### WORK TO COMPLETE
Quote every entry word for word.

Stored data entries
- - - - - - -

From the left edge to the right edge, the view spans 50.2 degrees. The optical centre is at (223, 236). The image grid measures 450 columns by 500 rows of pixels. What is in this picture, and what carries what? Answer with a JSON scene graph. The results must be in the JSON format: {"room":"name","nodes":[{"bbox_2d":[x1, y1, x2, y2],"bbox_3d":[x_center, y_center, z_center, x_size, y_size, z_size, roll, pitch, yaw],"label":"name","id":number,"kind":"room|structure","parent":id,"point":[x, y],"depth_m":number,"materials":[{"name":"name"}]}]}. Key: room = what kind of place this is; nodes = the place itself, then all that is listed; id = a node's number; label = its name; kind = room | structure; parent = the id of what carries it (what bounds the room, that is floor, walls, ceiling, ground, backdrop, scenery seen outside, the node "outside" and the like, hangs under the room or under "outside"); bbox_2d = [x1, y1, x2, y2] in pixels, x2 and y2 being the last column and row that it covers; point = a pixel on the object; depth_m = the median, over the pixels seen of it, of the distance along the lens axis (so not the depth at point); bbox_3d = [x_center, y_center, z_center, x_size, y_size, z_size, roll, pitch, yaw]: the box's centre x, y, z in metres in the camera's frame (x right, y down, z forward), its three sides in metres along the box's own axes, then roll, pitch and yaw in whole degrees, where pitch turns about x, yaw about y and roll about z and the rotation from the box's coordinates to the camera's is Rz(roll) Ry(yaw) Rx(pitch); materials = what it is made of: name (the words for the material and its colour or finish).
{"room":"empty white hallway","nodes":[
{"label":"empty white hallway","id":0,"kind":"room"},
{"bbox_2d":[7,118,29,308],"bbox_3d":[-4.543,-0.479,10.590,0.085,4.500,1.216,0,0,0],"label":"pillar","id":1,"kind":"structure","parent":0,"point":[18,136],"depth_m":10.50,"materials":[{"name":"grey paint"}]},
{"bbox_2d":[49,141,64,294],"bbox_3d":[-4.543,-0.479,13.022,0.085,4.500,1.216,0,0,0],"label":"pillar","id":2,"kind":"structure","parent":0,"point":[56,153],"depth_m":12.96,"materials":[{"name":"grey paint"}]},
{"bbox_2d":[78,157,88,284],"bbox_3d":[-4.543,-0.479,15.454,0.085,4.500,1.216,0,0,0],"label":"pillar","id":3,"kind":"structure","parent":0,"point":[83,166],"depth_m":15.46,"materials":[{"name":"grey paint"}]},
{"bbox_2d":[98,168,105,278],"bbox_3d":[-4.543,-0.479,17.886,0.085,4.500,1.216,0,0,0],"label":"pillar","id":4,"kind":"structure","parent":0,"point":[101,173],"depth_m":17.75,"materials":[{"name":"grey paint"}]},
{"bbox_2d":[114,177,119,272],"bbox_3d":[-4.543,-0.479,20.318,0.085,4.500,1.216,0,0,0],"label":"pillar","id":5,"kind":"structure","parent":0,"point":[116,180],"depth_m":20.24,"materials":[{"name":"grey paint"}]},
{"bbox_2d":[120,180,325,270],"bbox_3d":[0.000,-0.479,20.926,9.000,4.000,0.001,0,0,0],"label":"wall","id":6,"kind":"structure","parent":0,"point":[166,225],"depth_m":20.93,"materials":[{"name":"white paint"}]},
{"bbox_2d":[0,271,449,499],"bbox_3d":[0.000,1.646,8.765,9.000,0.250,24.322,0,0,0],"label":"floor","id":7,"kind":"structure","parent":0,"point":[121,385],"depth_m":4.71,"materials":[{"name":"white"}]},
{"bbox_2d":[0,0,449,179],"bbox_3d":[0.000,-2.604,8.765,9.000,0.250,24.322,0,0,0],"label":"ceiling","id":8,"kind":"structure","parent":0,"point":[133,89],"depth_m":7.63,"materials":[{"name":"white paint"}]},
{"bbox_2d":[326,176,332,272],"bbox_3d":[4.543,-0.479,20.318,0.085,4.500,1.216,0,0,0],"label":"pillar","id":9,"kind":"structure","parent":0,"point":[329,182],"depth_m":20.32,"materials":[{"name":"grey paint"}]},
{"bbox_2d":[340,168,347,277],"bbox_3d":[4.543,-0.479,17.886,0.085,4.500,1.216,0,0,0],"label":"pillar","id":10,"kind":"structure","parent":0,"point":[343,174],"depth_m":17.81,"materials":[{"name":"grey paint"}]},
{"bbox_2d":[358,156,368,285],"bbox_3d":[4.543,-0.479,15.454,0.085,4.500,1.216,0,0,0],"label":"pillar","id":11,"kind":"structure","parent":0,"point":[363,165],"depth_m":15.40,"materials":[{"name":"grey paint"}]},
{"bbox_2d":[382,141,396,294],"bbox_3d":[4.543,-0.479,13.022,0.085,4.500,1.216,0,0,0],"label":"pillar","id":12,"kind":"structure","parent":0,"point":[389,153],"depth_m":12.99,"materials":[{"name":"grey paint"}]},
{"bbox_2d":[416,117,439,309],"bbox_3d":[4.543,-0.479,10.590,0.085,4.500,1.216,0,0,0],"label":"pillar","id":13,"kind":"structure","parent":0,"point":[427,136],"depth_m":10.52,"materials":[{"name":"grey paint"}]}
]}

- - - - - - -

### RESPONSE AREA
From the left edge to the right edge, the view spans 50.2 degrees. The optical centre is at (223, 236). The image grid measures 450 columns by 500 rows of pixels. What is in this picture, and what carries what? Answer with a JSON scene graph. The results must be in the JSON format: {"room":"name","nodes":[{"bbox_2d":[x1, y1, x2, y2],"bbox_3d":[x_center, y_center, z_center, x_size, y_size, z_size, roll, pitch, yaw],"label":"name","id":number,"kind":"room|structure","parent":id,"point":[x, y],"depth_m":number,"materials":[{"name":"name"}]}]}. Key: room = what kind of place this is; nodes = the place itself, then all that is listed; id = a node's number; label = its name; kind = room | structure; parent = the id of what carries it (what bounds the room, that is floor, walls, ceiling, ground, backdrop, scenery seen outside, the node "outside" and the like, hangs under the room or under "outside"); bbox_2d = [x1, y1, x2, y2] in pixels, x2 and y2 being the last column and row that it covers; point = a pixel on the object; depth_m = the median, over the pixels seen of it, of the distance along the lens axis (so not the depth at point); bbox_3d = [x_center, y_center, z_center, x_size, y_size, z_size, roll, pitch, yaw]: the box's centre x, y, z in metres in the camera's frame (x right, y down, z forward), its three sides in metres along the box's own axes, then roll, pitch and yaw in whole degrees, where pitch turns about x, yaw about y and roll about z and the rotation from the box's coordinates to the camera's is Rz(roll) Ry(yaw) Rx(pitch); materials = what it is made of: name (the words for the material and its colour or finish).
{"room":"empty white hallway","nodes":[
{"label":"empty white hallway","id":0,"kind":"room"},
{"bbox_2d":[7,118,29,308],"bbox_3d":[-4.543,-0.479,10.590,0.085,4.500,1.216,0,0,0],"label":"pillar","id":1,"kind":"structure","parent":0,"point":[18,136],"depth_m":10.50,"materials":[{"name":"grey paint"}]},
{"bbox_2d":[49,141,64,294],"bbox_3d":[-4.543,-0.479,13.022,0.085,4.500,1.216,0,0,0],"label":"pillar","id":2,"kind":"structure","parent":0,"point":[56,153],"depth_m":12.96,"materials":[{"name":"grey paint"}]},
{"bbox_2d":[78,157,88,284],"bbox_3d":[-4.543,-0.479,15.454,0.085,4.500,1.216,0,0,0],"label":"pillar","id":3,"kind":"structure","parent":0,"point":[83,166],"depth_m":15.46,"materials":[{"name":"grey paint"}]},
{"bbox_2d":[98,168,105,278],"bbox_3d":[-4.543,-0.479,17.886,0.085,4.500,1.216,0,0,0],"label":"pillar","id":4,"kind":"structure","parent":0,"point":[101,173],"depth_m":17.75,"materials":[{"name":"grey paint"}]},
{"bbox_2d":[114,177,119,272],"bbox_3d":[-4.543,-0.479,20.318,0.085,4.500,1.216,0,0,0],"label":"pillar","id":5,"kind":"structure","parent":0,"point":[116,180],"depth_m":20.24,"materials":[{"name":"grey paint"}]},
{"bbox_2d":[120,180,325,270],"bbox_3d":[0.000,-0.479,20.926,9.000,4.000,0.001,0,0,0],"label":"wall","id":6,"kind":"structure","parent":0,"point":[166,225],"depth_m":20.93,"materials":[{"name":"white paint"}]},
{"bbox_2d":[0,271,449,499],"bbox_3d":[0.000,1.646,8.765,9.000,0.250,24.322,0,0,0],"label":"floor","id":7,"kind":"structure","parent":0,"point":[121,385],"depth_m":4.71,"materials":[{"name":"white"}]},
{"bbox_2d":[0,0,449,179],"bbox_3d":[0.000,-2.604,8.765,9.000,0.250,24.322,0,0,0],"label":"ceiling","id":8,"kind":"structure","parent":0,"point":[133,89],"depth_m":7.63,"materials":[{"name":"white paint"}]},
{"bbox_2d":[326,176,332,272],"bbox_3d":[4.543,-0.479,20.318,0.085,4.500,1.216,0,0,0],"label":"pillar","id":9,"kind":"structure","parent":0,"point":[329,182],"depth_m":20.32,"materials":[{"name":"grey paint"}]},
{"bbox_2d":[340,168,347,277],"bbox_3d":[4.543,-0.479,17.886,0.085,4.500,1.216,0,0,0],"label":"pillar","id":10,"kind":"structure","parent":0,"point":[343,174],"depth_m":17.81,"materials":[{"name":"grey paint"}]},
{"bbox_2d":[358,156,368,285],"bbox_3d":[4.543,-0.479,15.454,0.085,4.500,1.216,0,0,0],"label":"pillar","id":11,"kind":"structure","parent":0,"point":[363,165],"depth_m":15.40,"materials":[{"name":"grey paint"}]},
{"bbox_2d":[382,141,396,294],"bbox_3d":[4.543,-0.479,13.022,0.085,4.500,1.216,0,0,0],"label":"pillar","id":12,"kind":"structure","parent":0,"point":[389,153],"depth_m":12.99,"materials":[{"name":"grey paint"}]},
{"bbox_2d":[416,117,439,309],"bbox_3d":[4.543,-0.479,10.590,0.085,4.500,1.216,0,0,0],"label":"pillar","id":13,"kind":"structure","parent":0,"point":[427,136],"depth_m":10.52,"materials":[{"name":"grey paint"}]}
]}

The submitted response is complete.